Catalase-dependent H₂O₂ consumption by cardiac mitochondria and redox-mediated loss in insulin signaling

We have recently demonstrated that catalase content in mouse cardiac mitochondria is selectively elevated in response to high dietary fat, a nutritional state associated with oxidative stress and loss in insulin signaling. Catalase and various isoforms of glutathione peroxidase and peroxiredoxin each catalyze the consumption of H₂O₂. Catalase, located primarily within peroxisomes and to a lesser extent mitochondria, has a low binding affinity for H₂O₂ relative to glutathione peroxidase and peroxiredoxin. As such, the contribution of catalase to mitochondrial H₂O₂ consumption is not well understood. In the current study, using highly purified cardiac mitochondria challenged with micromolar concentrations of H₂O₂, we found that catalase contributes significantly to mitochondrial H₂O₂ consumption. In addition, catalase is solely responsible for removal of H₂O₂ in nonrespiring or structurally disrupted mitochondria.

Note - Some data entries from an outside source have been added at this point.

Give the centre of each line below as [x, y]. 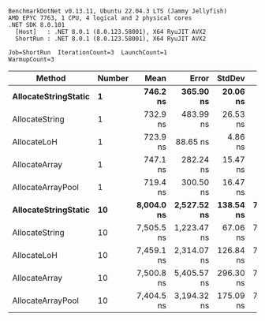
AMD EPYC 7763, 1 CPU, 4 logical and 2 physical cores [100, 18]
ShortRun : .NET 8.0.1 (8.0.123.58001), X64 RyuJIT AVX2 [111, 39]
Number [113, 78]
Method [51, 78]
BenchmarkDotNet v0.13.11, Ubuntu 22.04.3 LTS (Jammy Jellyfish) [118, 11]
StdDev [231, 78]
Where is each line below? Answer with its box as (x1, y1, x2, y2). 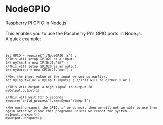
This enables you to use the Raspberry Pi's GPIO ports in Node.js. (5, 30, 142, 36)
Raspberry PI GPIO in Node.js (5, 20, 67, 26)
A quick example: (5, 36, 42, 42)
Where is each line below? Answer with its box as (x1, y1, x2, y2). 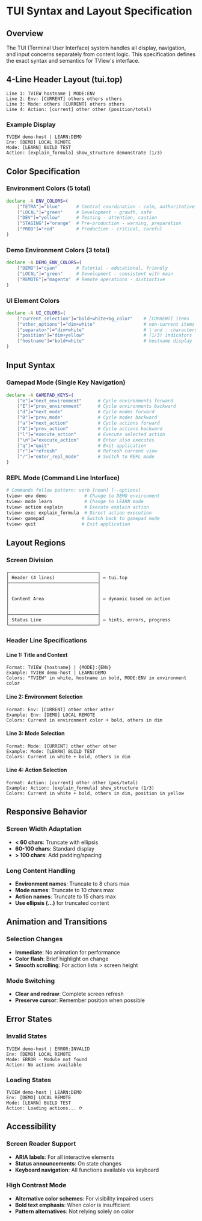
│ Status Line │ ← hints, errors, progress (6, 617, 171, 623)
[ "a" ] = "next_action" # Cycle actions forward (17, 420, 161, 427)
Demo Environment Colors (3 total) (6, 246, 110, 254)
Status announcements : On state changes (14, 1159, 122, 1167)
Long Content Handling (6, 866, 76, 875)
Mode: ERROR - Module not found (6, 1056, 87, 1062)
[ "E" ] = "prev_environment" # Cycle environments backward (17, 403, 176, 410)
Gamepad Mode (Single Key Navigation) (6, 378, 126, 387)
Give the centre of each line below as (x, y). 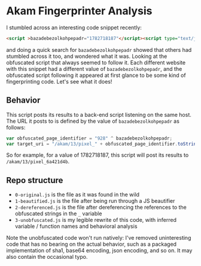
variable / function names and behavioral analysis (76, 226)
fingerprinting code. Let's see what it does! (59, 81)
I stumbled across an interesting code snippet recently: (74, 27)
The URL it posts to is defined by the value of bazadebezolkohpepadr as (93, 121)
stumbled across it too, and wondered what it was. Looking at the (87, 56)
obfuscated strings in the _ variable (58, 214)
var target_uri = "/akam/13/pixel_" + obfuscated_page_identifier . (92, 144)
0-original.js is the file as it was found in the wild (77, 194)
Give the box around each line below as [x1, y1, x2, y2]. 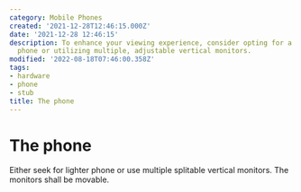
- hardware [9, 72, 50, 81]
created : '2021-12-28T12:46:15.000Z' [9, 22, 151, 31]
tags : [9, 64, 30, 73]
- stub [9, 88, 34, 97]
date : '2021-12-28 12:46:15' [9, 30, 119, 39]
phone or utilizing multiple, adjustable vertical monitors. [17, 47, 252, 56]
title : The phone [9, 96, 75, 106]
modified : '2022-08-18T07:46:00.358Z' [9, 55, 155, 64]
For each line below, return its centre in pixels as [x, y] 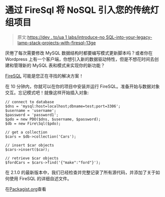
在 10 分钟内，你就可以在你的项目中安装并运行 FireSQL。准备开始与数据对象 [82, 86]
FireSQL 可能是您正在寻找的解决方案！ [44, 76]
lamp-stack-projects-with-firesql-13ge [56, 43]
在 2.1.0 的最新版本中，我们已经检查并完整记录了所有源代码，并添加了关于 [81, 172]
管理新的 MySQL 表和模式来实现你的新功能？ [59, 65]
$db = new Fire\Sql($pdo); [33, 123]
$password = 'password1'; [32, 115]
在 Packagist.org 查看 [26, 189]
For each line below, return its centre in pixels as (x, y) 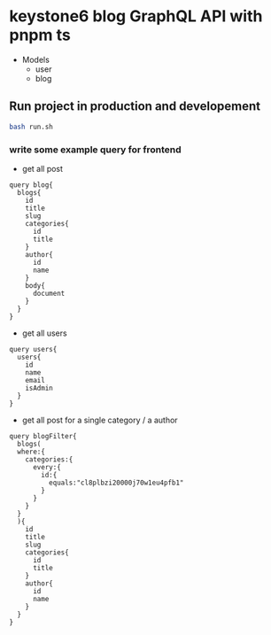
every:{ (47, 467)
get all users (45, 333)
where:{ (31, 452)
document (49, 293)
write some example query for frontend (95, 150)
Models (36, 59)
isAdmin (39, 388)
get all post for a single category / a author (100, 420)

Finally, in mice fed a high-fat diet, mitochondrial-derived H₂O₂ is responsible for diminished insulin signaling in the heart as evidenced by reduced insulin-stimulated Akt phosphorylation. While elevated mitochondrial catalase content (~50%) enhanced the capacity of mitochondria to consume H₂O₂ in response to high dietary fat, the selective increase in catalase did not prevent H₂O₂-induced loss in cardiac insulin signaling. Taken together, our results indicate that mitochondrial catalase likely functions to preclude the formation of high levels of H₂O₂ without perturbing redox-dependent signaling.